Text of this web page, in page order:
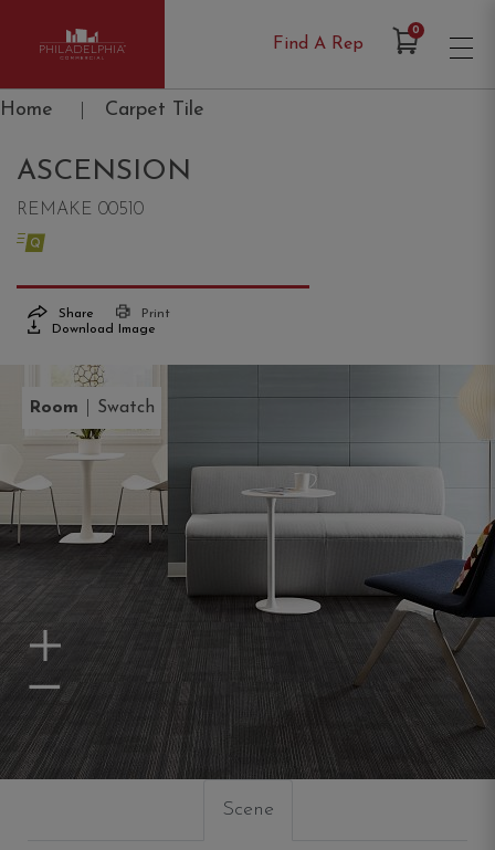
Philadelphia Commercial
Find A Rep
0Items in Cart
Home Carpet Tile
ASCENSION
REMAKE 00510
Share
Print
Download Image
Room Swatch
Zoom In
Zoom Out
Scene
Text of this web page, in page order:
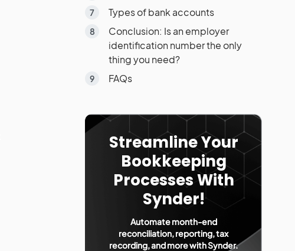
Types of bank accounts
Conclusion: Is an employer
identification number the only
thing you need?
FAQs
Streamline Your
Bookkeeping
Processes With
Synder!
Automate month-end
reconciliation, reporting, tax
recording, and more with Synder.
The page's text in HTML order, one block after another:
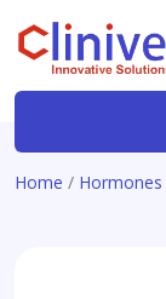
Home / Hormones
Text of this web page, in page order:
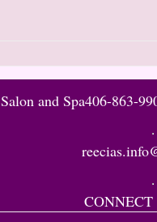
Salon and Spa406-863-
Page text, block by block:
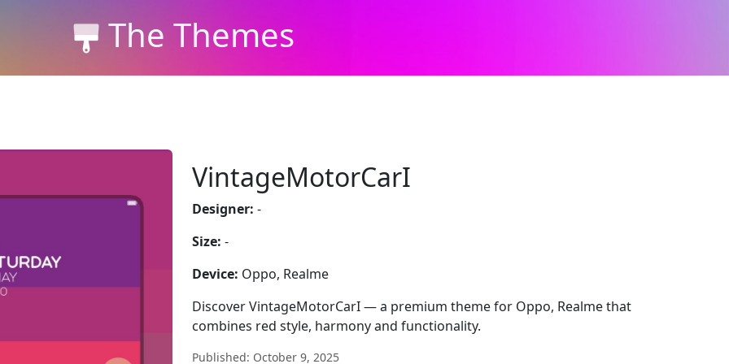
The Themes
VintageMotorCarI
Designer: -
Size: -
Device: Oppo, Realme
Discover VintageMotorCarI — a premium theme for Oppo, Realme that
combines red style, harmony and functionality.
Published: October 9, 2025
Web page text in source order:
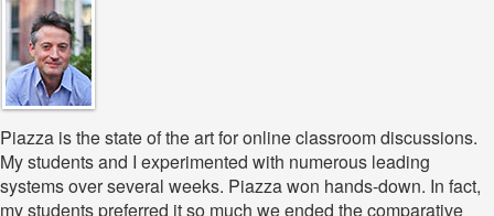
Piazza is the state of the art for online classroom discussions.
My students and I experimented with numerous leading
systems over several weeks. Piazza won hands-down. In fact,
my students preferred it so much we ended the comparative
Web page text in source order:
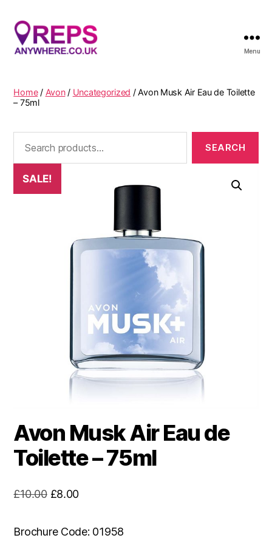
Menu
Home/ Avon/ Uncategorized / Avon Musk Air Eau de Toilette
– 75ml
SALE!
Avon Musk Air Eau de
Toilette – 75ml
£10.00 Original
was:
£8.00Current
is:
Brochure Code: 01958
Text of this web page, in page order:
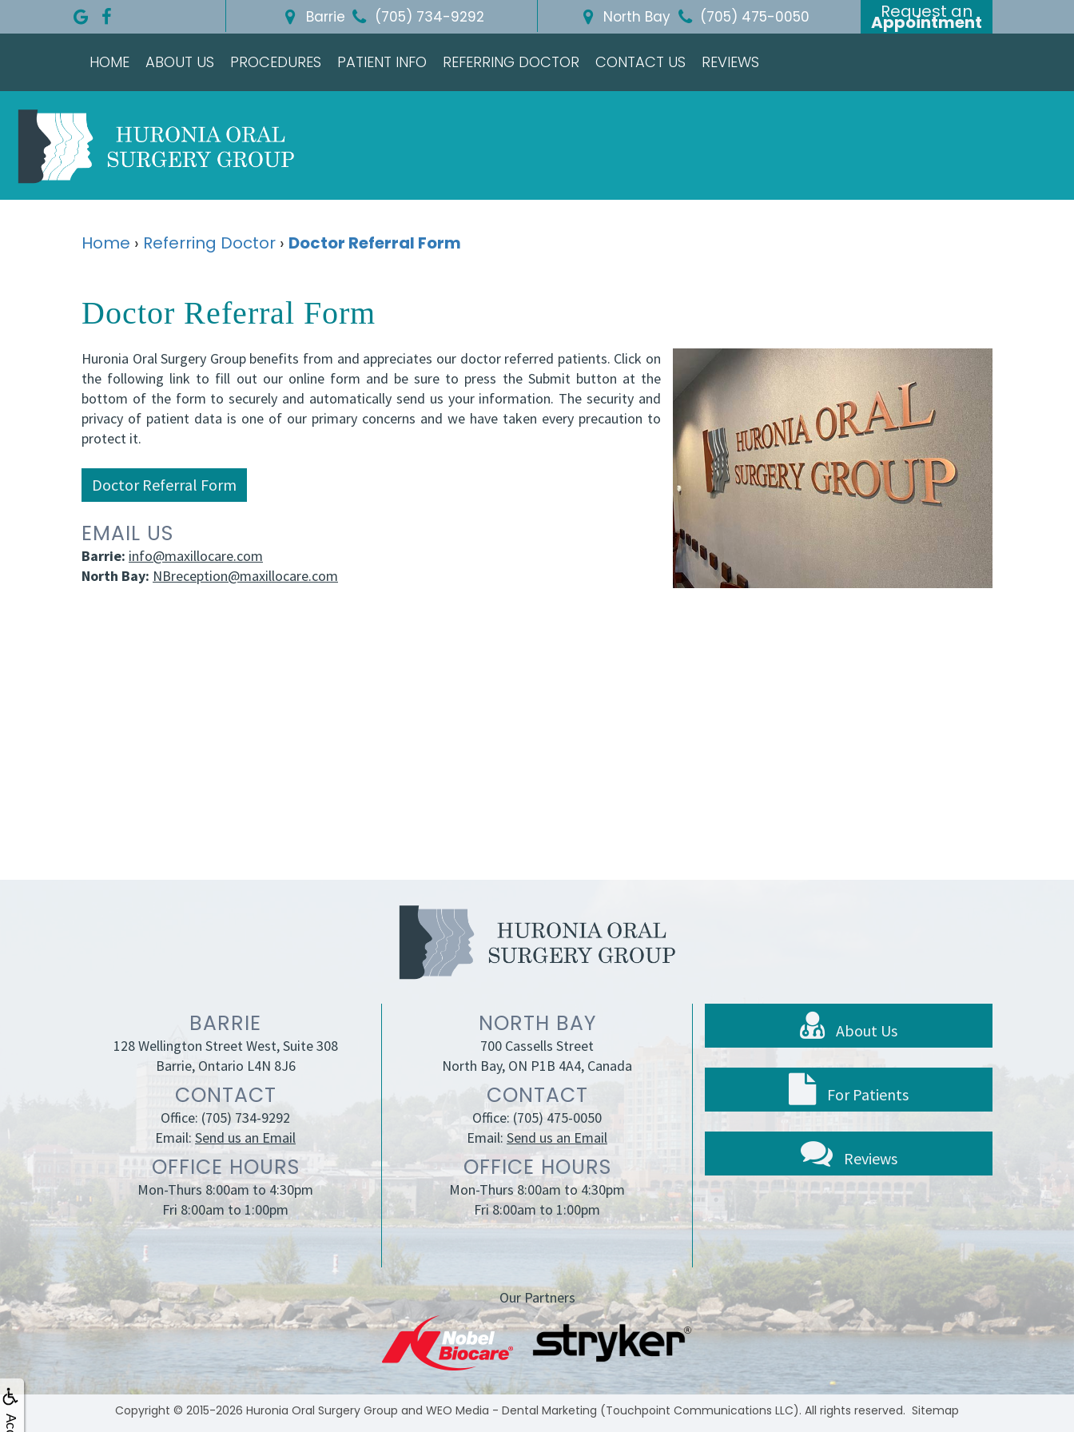
Barrie (705) 734-9292 North Bay (705) 475-0050 Request an
Appointment
HOME ABOUT US PROCEDURES PATIENT INFO REFERRING DOCTOR CONTACT US REVIEWS
Home › Referring Doctor › Doctor Referral Form
Doctor Referral Form
Huronia Oral Surgery Group benefits from and appreciates our doctor referred patients. Click on
the following link to fill out our online form and be sure to press the Submit button at the
bottom of the form to securely and automatically send us your information. The security and
privacy of patient data is one of our primary concerns and we have taken every precaution to
protect it.
Doctor Referral Form
EMAIL US
Barrie: info@maxillocare.com
North Bay: NBreception@maxillocare.com
About Us
For Patients
Reviews
BARRIE
128 Wellington Street West, Suite 308
Barrie, Ontario L4N 8J6
CONTACT
Office: (705) 734-9292
Email: Send us an Email
OFFICE HOURS
Mon-Thurs 8:00am to 4:30pm
Fri 8:00am to 1:00pm
NORTH BAY
700 Cassells Street
North Bay, ON P1B 4A4, Canada
CONTACT
Office: (705) 475-0050
Email: Send us an Email
OFFICE HOURS
Mon-Thurs 8:00am to 4:30pm
Fri 8:00am to 1:00pm
Our Partners
Copyright © 2015-2026 Huronia Oral Surgery Group and WEO Media - Dental Marketing (Touchpoint Communications LLC). All rights reserved. Sitemap

····················

→ **TASK TO COMPLETE**:
Copy every line above in which the string "Oral" shows up.

→ **ANSWER AREA**:
Huronia Oral Surgery Group benefits from and appreciates our doctor referred patients. Click on
Copyright © 2015-2026 Huronia Oral Surgery Group and WEO Media - Dental Marketing (Touchpoint Communications LLC). All rights reserved. Sitemap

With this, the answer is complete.